Some residential customers are worried. Fremont resident Michael McCrary said the new rate structure penalizes large families and spares apartment dwellers and small households. The father of five said he expects his electric bill to jump at least 20 percent next month when the increase shows up in bills.

``I don't think that's fair,'' said McCrary. ``Between this and the natural gas increases, I'm looking at a PG&E bill that is double overall, which is 50 percent of my mortgage. That's not equitable.''

9 million customers

The plan affects about 9 million customers of the state's two largest utilities, Pacific Gas & Electric and Southern California Edison. The rate increase will generate more than $5 billion for the utilities. Regulators will decide in the coming weeks whether all of that money should go to the state -- which has been buying power for the financially troubled utilities -- or whether some should go to the utilities to help pay bills.

The commission vote fell along party lines, with Democrats Loretta Lynch, Jeff Brown and Carl Wood voting for the new rate structure, and Republicans Henry Duque and Richard Bilas voting against it. Wood said he regretted having to raise rates at all. But the increased cost of wholesale electricity left the commission with no alternative, he said.

`There is no justice in any decision we can come up with because the underpinnings -- the paying of these wholesale prices -- are unjust,'' Wood said. The vote came amid jeers from protesters, who wore black to mourn the death of the California economy.

As Wood did, Brown blamed the higher prices on energy wholesalers, who he said are gouging Californians. ``I hear you when you say there will be pain and suffering,'' Brown said. ``But unfortunately, the wholesale prices have put us in an untenable situation.
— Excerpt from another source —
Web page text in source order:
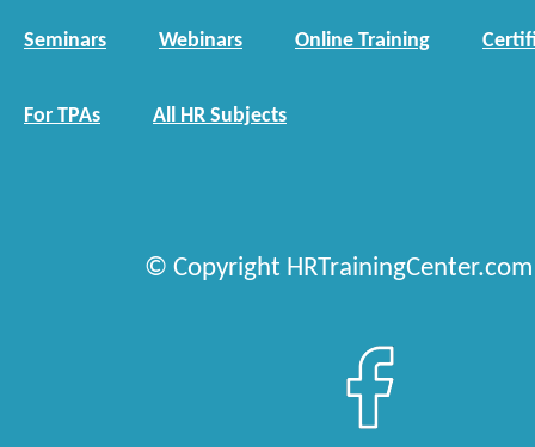
Seminars Webinars Online Training
For TPAs All HR Subjects
© Copyright

We cannot put our head in the sand.''

Duque and Bilas were harshly critical of the rate plan, saying it placed too big a burden on businesses. Bilas said the residential increases were not big enough and would do little to help the commission achieve its stated goal of encouraging conservation. At the same time, he argued, the higher rates would send the state's economy into a ``recessionary death spiral.''

`We risk plunging the state back into the same recessionary conditions with high commercial rates that set the stage for electric restructuring in the first place,'' Bilas said. ``History will repeat itself. Businesses will flee the state or shut down entirely. This means jobs and taxes are lost.''

Duque said he was troubled by the ``moral'' implications of the new rate structure and the way that it penalizes heavy energy users. ``In my view, the new rate design assumes that the consumption of energy is a moral decision between good and bad,'' Duque said. ``The decision has a clear morality. All businesses and residential customers who consume more electricity are bad.''

Last-minute lobbying by business interests appeared to have little effect. Davis, who had been lobbied heavily by business groups, called upon Brown to try to bring down rates for industrial users. But Brown said he could not find a way to do that without penalizing other users.

Davis disappointed

Davis, who presented his own plan to the commission, offered a tempered response. But he indicated that he was disappointed with the commission's vote. ``While the PUC's revised rate increase made some modest improvements, my plan represented a more balanced approach,'' Davis said in a statement.

Tensions surrounding the rate hike had been building up to Tuesday's vote. After the vote, emotions spilled over into the plaza outside the commission's meeting room in San Francisco. There, Brown confronted Michael Florio, an attorney with The Utility Reform Network, to deny that he'd been influenced by big business. Florio had been telling reporters that the commission had sold out to big business at the expense of residential users.

`There's plenty of outrage to go around,'' said Florio. ``The commission bent over backward to give a break to the people who pushed for deregulation.'' But Brown, his face inches from Florio's nose, said he was never lobbied by any business representatives. ``I made my own decision based on what I thought was good or bad economics,'' said Brown, thrusting his finger toward Florio's chest.

``I guess he's feeling a little touchy after today,' Florio said.